Stalnaker v. Cupp CA4/1

CourtCalifornia Court of Appeal
DecidedMarch 21, 2022
DocketD078684
StatusUnpublished

This text of Stalnaker v. Cupp CA4/1 (Stalnaker v. Cupp CA4/1) is published on Counsel Stack Legal Research, covering California Court of Appeal primary law. Counsel Stack provides free access to over 12 million legal documents including statutes, case law, regulations, and constitutions.

Bluebook
Stalnaker v. Cupp CA4/1, (Cal. Ct. App. 2022).

Opinion

Filed 3/21/22 Stalnaker v. Cupp CA4/1 NOT TO BE PUBLISHED IN OFFICIAL REPORTS Calif ornia Rules of Court, rule 8.1115(a), prohibits courts and parties f rom citing or relying on opinions not certif ied f or publication or ordered published, except as specif ied by rule 8.1115(b). This opinion has not been certif ied f or publication or or dered published f or purposes of rule 8.1115.

COURT OF APPEAL, FOURTH APPELLATE DISTRICT

DIVISION ONE

STATE OF CALIFORNIA

JOHN STALNAKER, JR., D078684

Plaintiff and Appellant,

v. (Super. Ct. No. 37-2020- 00022289-PR-TR-CTL) CAROLE L. CUPP,

Defendant and Respondent.

APPEAL from an order of the Superior Court of San Diego County, Jeffrey S. Bostwick, Judge. Affirmed. Craig J. Leff for Plaintiff and Appellant. Finlayson Toffer Roosevelt & Lilly and Jesse S. Finlayson for Defendant and Respondent.

I INTRODUCTION Trust beneficiary John Stalnaker, Jr. (John Jr.) appeals an order granting a motion to quash service of his petition for a trust accounting and discharge/surcharge of trustee Carole Cupp (Carole).
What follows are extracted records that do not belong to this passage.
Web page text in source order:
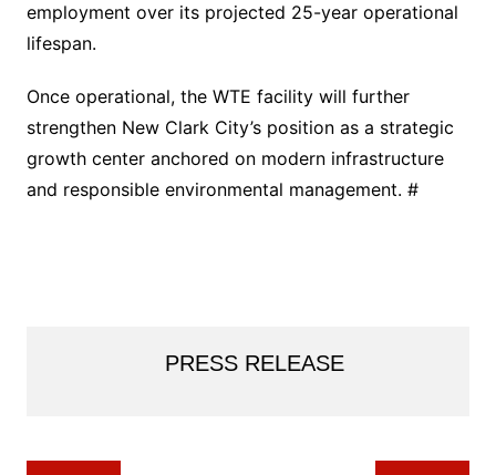
employment over its projected 25-year operational
lifespan.
Once operational, the WTE facility will further
strengthen New Clark City’s position as a strategic
growth center anchored on modern infrastructure
and responsible environmental management. #
PRESS RELEASE
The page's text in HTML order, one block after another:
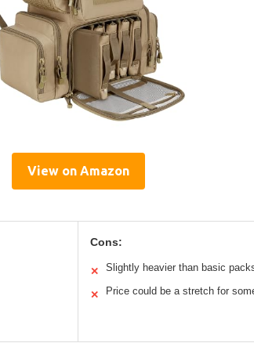
View on Amazon
Cons:
✕ Slightly heavier than basic
✕ Price could be a stretch for
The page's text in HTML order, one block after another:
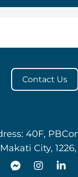
Contact Us
40F,
City,
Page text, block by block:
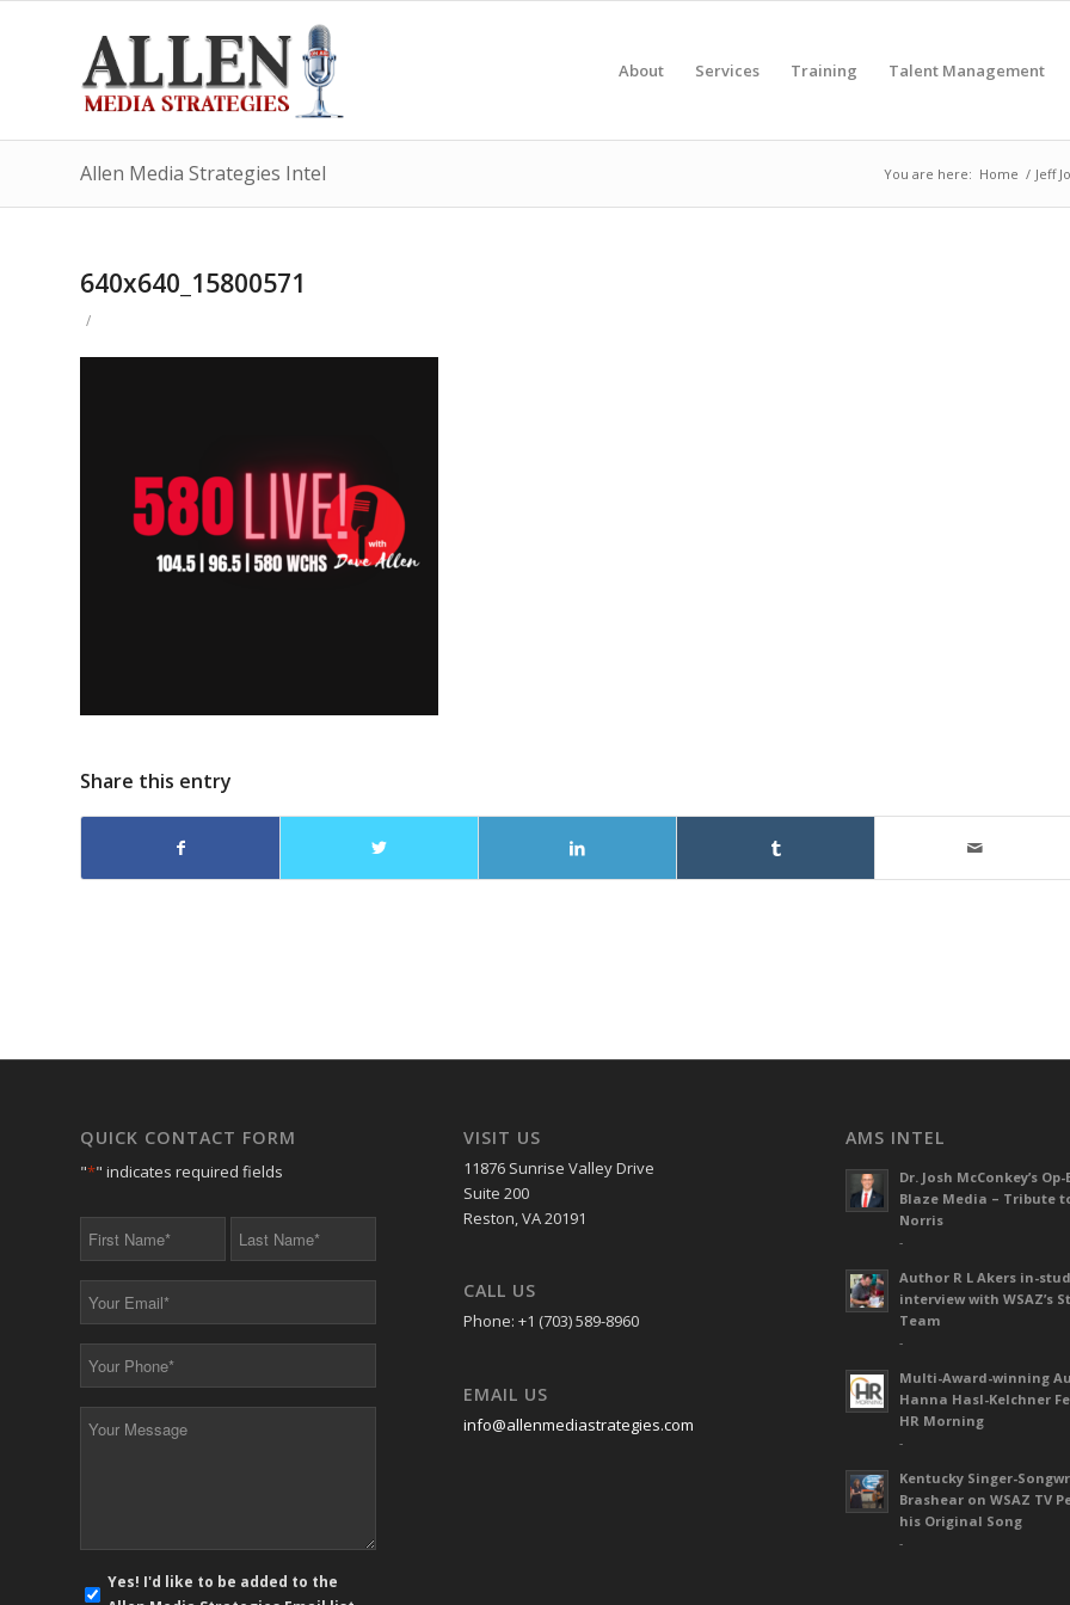
About Services Training Talent Management
Allen Media Strategies Intel You are here: Home / Jeff
640x640_15800571
/
Share this entry
QUICK CONTACT FORM
"*" indicates required fields
* *
*
*
Yes! I'd like to be added to the
VISIT US
11876 Sunrise Valley Drive
Suite 200
Reston, VA 20191
CALL US
Phone: +1 (703) 589-8960
EMAIL US
info@allenmediastrategies.com
AMS INTEL
Dr. Josh McConkey’s Op-
Blaze Media – Tribute
Norris
-
Author R L Akers in-
interview with WSAZ’s
Team
-
Multi-Award-winning
Hanna Hasl-Kelchner
HR Morning
-
Kentucky Singer-
Brashear on WSAZ TV
his Original Song
-

The trial court determined it did not have personal jurisdiction over Carole, an 83-year old resident of Tennessee. We agree with the trial court. Therefore, we affirm the challenged order. II BACKGROUND A In 1981, husband John Stalnaker, Sr. (John Sr.) and wife Mary Stalnaker (Mary) executed a revocable living trust in San Diego. They amended the living trust from time to time, most recently in 1992. As amended, the living trust provided for the creation of two sub-trusts upon the death of the first spouse—(1) a revocable survivor’s trust consisting of the surviving spouse’s separate property and community property interests, and (2) an irrevocable maximum credit trust consisting of the deceased spouse’s separate property and community property interests. John Sr. and Mary were designated as the initial co-trustees of the living trust, and John Jr. (John Sr.’s son and Mary’s step-son) and Carole (Mary’s sister) were named as successor co-trustees, effective upon the death of the first spouse. John Jr. was a beneficiary of the maximum credit trust (in the event John Sr. predeceased Mary), and a contingent remainder beneficiary of the survivor’s trust and the maximum credit trust. In 2000, John Sr. died in San Diego County. In 2001, Mary moved to Tennessee where her sister Carole resided. In 2009, Mary died in Tennessee. She left Carole all of her property in her will. Carole served as the executor of Mary’s estate, which was probated in Tennessee.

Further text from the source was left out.